What needs to be done
Taking the line with "will try to" as the first and the last line of the listing as the final one, please copy exactly those lines and no others, without pictures.

=-=-=-=-=

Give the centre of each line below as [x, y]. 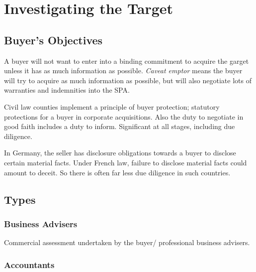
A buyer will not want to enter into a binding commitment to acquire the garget [127, 61]
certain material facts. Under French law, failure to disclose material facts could [126, 162]
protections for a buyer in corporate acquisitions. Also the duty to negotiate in [124, 116]
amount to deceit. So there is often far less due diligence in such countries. [117, 172]
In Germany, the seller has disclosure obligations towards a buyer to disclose [120, 153]
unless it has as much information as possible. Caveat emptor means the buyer [123, 70]
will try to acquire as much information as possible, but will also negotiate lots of [128, 80]
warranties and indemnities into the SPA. [67, 90]
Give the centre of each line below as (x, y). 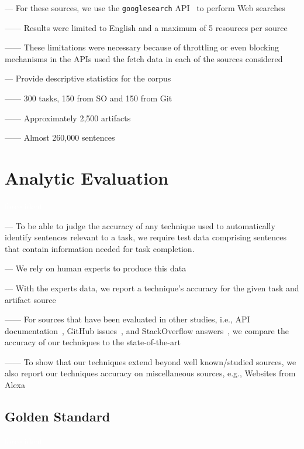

=-=-=-=-=

Expected answer
will try to acquire as much information as possible, but will also negotiate lots of [128, 80]
warranties and indemnities into the SPA. [67, 90]
Give the centre of each line below as (x, y). 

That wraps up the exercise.